Has the “Fed put” vanished?

May 11, 2022
illustration of a chart and monetary symbols

So far, 2022 has been painful for capital markets, with equities experiencing their third-worst start to a year on record and the bond market experiencing its worst drawdown since the 1930s. Last week was particularly volatile as sentiment among stock investors whipsawed and the 10-year Treasury yield broke above 3%, its highest level in 3½ years.

The equity and bond markets have become increasingly intertwined as the Federal Reserve has greatly enhanced their transparency. Investors have recently referenced a “Fed put,” a term that originated under former Fed Chair Alan Greenspan, believing that the Fed will provide insurance against protracted equity market declines through aggressive policy. In the post-financial-crisis period, quantitative easing provided similar confidence to the bond market, with the Fed’s balance sheet rising from under $800 billion in 2008 to nearly $9 trillion today.

Federal Reserve Qualitative Easing and Tightening (May 2006 - Est July 2023)

The Federal Open Market Committee (FOMC) voted to raise the Fed funds rate by 0.50% at its May 4th meeting, along with announcing a detailed plan to reduce its balance sheet. The initial reaction to the Fed’s decision was bullish, as Chair Jerome Powell calmed fears that a 0.75% hike was looming. This was the first occasion when the S&P 500® Index rallied 2% on the day of a rate hike since March 21, 2000; that was just days before the technology bubble’s peak. The rally on May 4 was more than offset by a decline the following day, as investors came to terms with what may likely be a prolonged cycle of higher rates. For context, the bond market does not believe in the Federal Reserve’s rate path outlook and fears a credibility crisis. As the chart above illustrates, as the Federal Reserve removes liquidity by reducing its balance sheet (through quantitative tightening, which is the opposite of quantitative easing) to tackle the fastest pace of inflation the U.S. has witnessed in over 40 years, a roaring stock market isn’t conducive to the Fed’s new priority of taming inflation.

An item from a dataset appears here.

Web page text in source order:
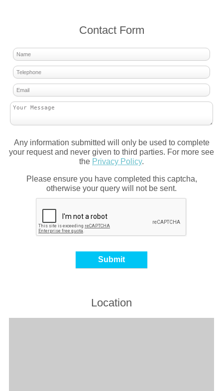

Likewise, Strategas argues that the “Fed put” is gone too. They think “the Fed took the liberty of forecasting inflation last year, and it whiffed. In our opinion, the Fed is unlikely to stop tightening until its preferred measure of inflation, the core personal consumption expenditure (PCE) index, is closer to 3.0% than its current 5.2%, almost regardless of movements in the financial markets.” These market sentiments do not bode well for already jittery investors. The recent months have been nothing short of doses of bad news for the markets, with a surge in inflation, tighter monetary policy, supply chain issues, and the Russian invasion of Ukraine. Indeed, many investors feel there’s no port of safety as almost every asset class has sold off so far this year.

The markets’ pain has not caused the Federal Reserve to shift course, however, as the fear of inflation so far has superseded capital market declines. Investors are uneasy about an environment when the Fed does not support capital market returns, and volatility will likely remain elevated until the focus returns to the fundamentals.